[Saved entries]
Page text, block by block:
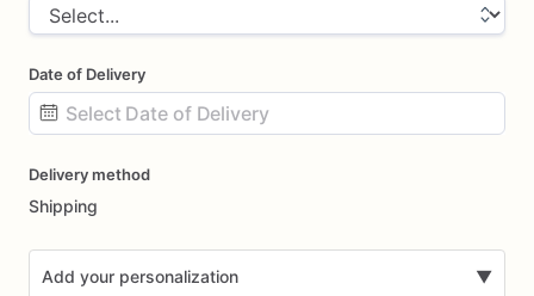
Date of Delivery
input
Delivery method
Shipping
Add your personalization ▼
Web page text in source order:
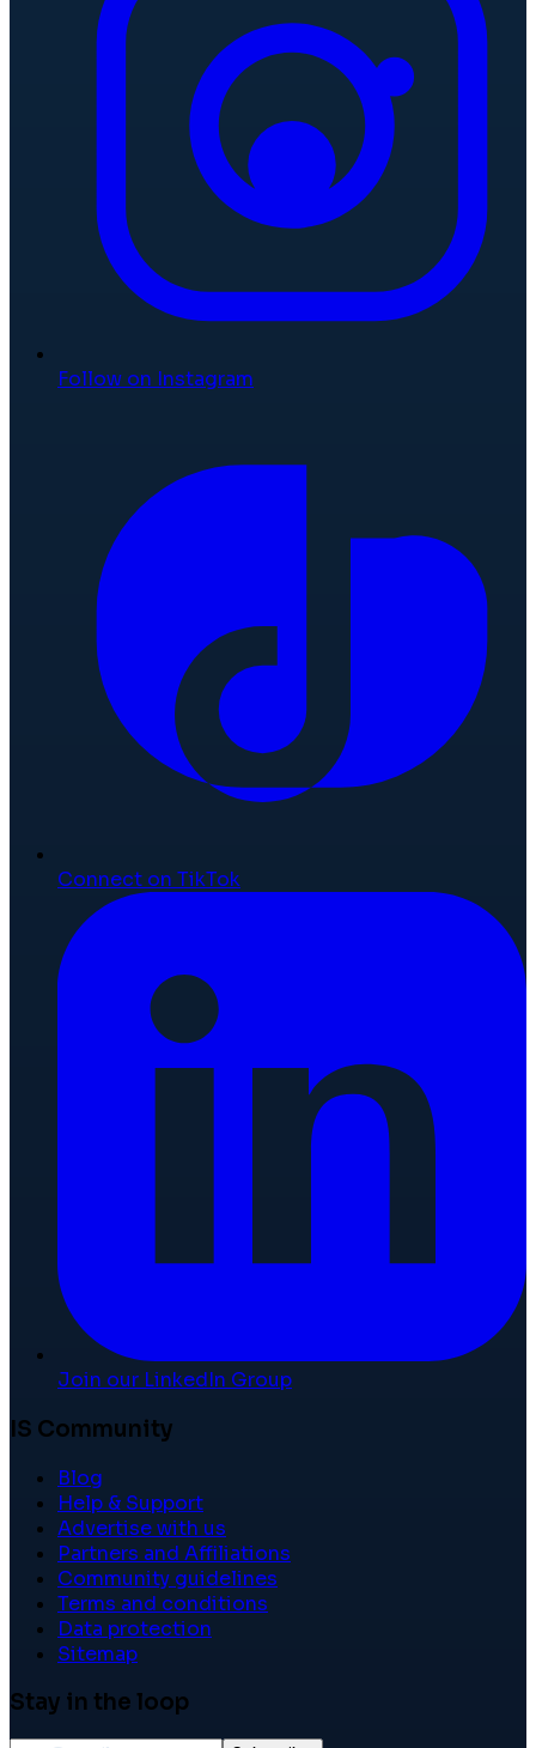
Follow on Instagram
Connect on TikTok
Join our LinkedIn Group
IS Community
Blog
Help & Support
Advertise with us
Partners and Affiliations
Community guidelines
Terms and conditions
Data protection
Sitemap
Stay in the loop
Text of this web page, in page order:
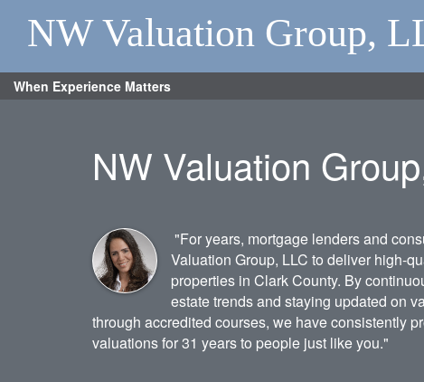
NW Valuation Group,
When Experience Matters
NW Valuation
"For years, mortgage lenders and
Valuation Group, LLC to deliver high-
properties in Clark County. By
estate trends and staying updated on
through accredited courses, we have consistently
valuations for 31 years to people just like you."
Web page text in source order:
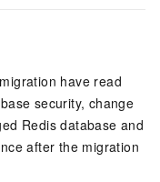
have read
security, change
Redis database and
after the migration
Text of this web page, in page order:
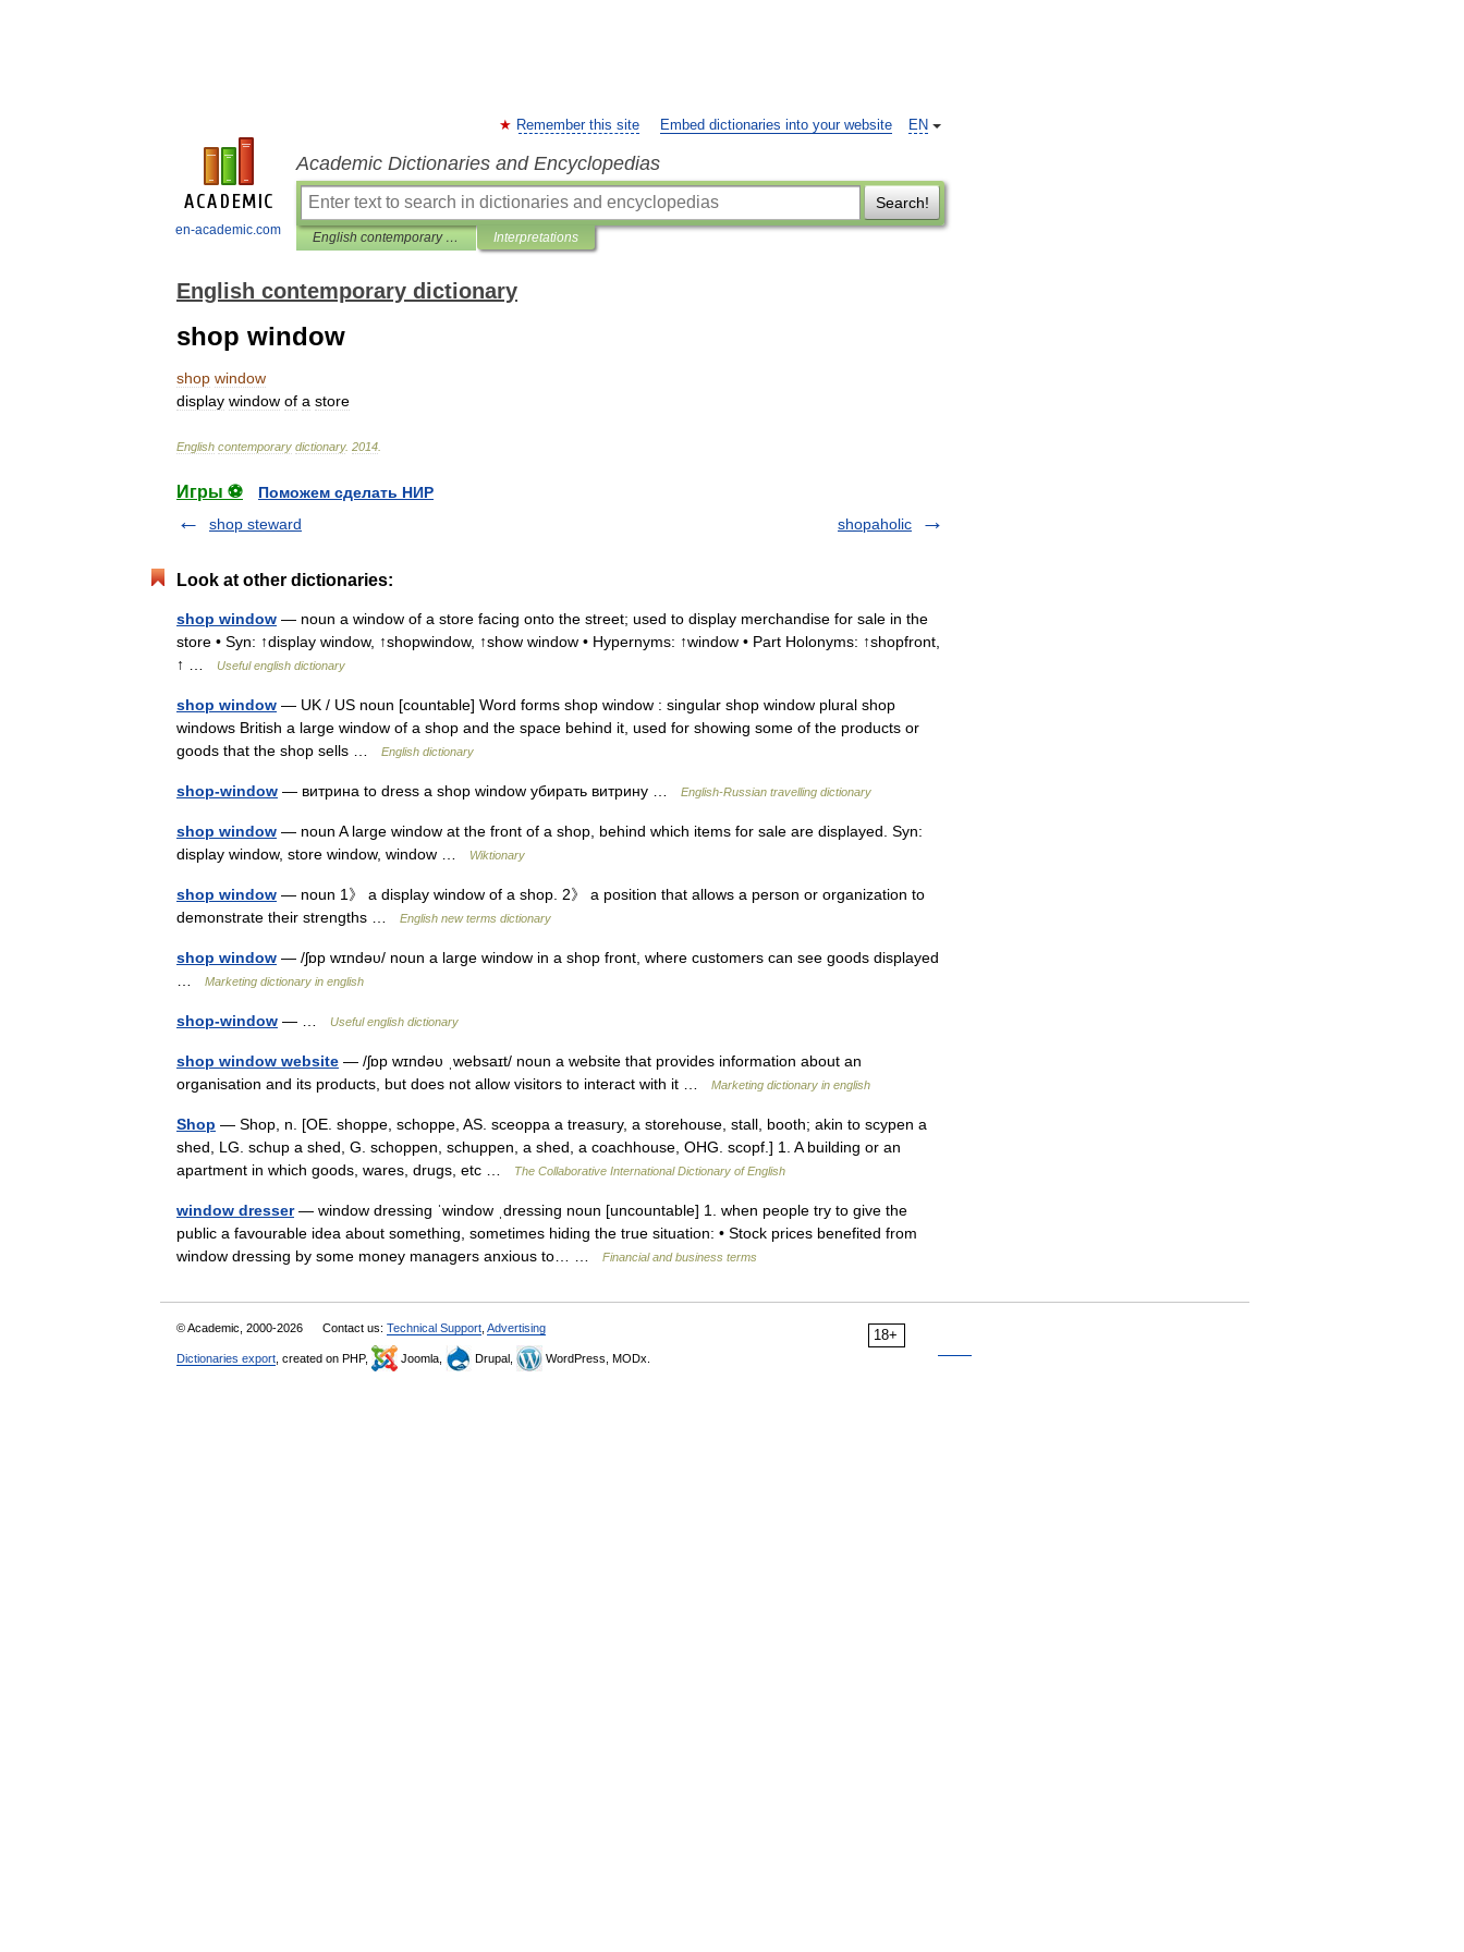
en-academic.com
EN
Remember this site Embed dictionaries into your website
Academic Dictionaries and Encyclopedias
Search!
English contemporary dictionary Interpretations
English contemporary dictionary
shop window
shop window
display window of a store
English contemporary dictionary. 2014
Игры ⚽
Поможем сделать НИР
shop steward
shopaholic
Look at other dictionaries:
shop window — noun a window of a store facing onto the street; used to display merchandise for sale in the
store • Syn: ↑display window, ↑shopwindow, ↑show window • Hypernyms: ↑window • Part Holonyms: ↑shopfront,
↑ …
Useful english dictionary
shop window — UK / US noun [countable] Word forms shop window : singular shop window plural shop
windows British a large window of a shop and the space behind it, used for showing some of the products or
goods that the shop sells …
English dictionary
shop-window — витрина to dress a shop window убирать витрину … English-Russian travelling dictionary
shop window — noun A large window at the front of a shop, behind which items for sale are displayed. Syn:
display window, store window, window …
Wiktionary
shop window — noun 1》 a display window of a shop. 2》 a position that allows a person or organization to
demonstrate their strengths …
English new terms dictionary
shop window — /ʃɒp wɪndəυ/ noun a large window in a shop front, where customers can see goods displayed
Marketing dictionary in english
shop-window — … Useful english dictionary
shop window website — /ʃɒp wɪndəυ ˌwebsaɪt/ noun a website that provides information about an
organisation and its products, but does not allow visitors to interact with it …
Marketing dictionary in english
Shop — Shop, n. [OE. shoppe, schoppe, AS. sceoppa a treasury, a storehouse, stall, booth; akin to scypen a
shed, LG. schup a shed, G. schoppen, schuppen, a shed, a coachhouse, OHG. scopf.] 1. A building or an
apartment in which goods, wares, drugs, etc …
The Collaborative International Dictionary of English
window dresser— window dressing ˈwindow ˌdressing noun [uncountable] 1. when people try to give the
public a favourable idea about something, sometimes hiding the true situation: • Stock prices benefited from
window dressing by some money managers anxious to… …
Financial and business terms
18+
© Academic, 2000-2026 Contact us: Technical Support Advertising
Dictionaries export , created on PHP, Joomla, Drupal, WordPress, MODx.

◆ **Exercise objective**
Copy out each line of the data containing the string "products".

◆ **Result of the exercise**
windows British a large window of a shop and the space behind it, used for showing some of the products or
organisation and its products, but does not allow visitors to interact with it …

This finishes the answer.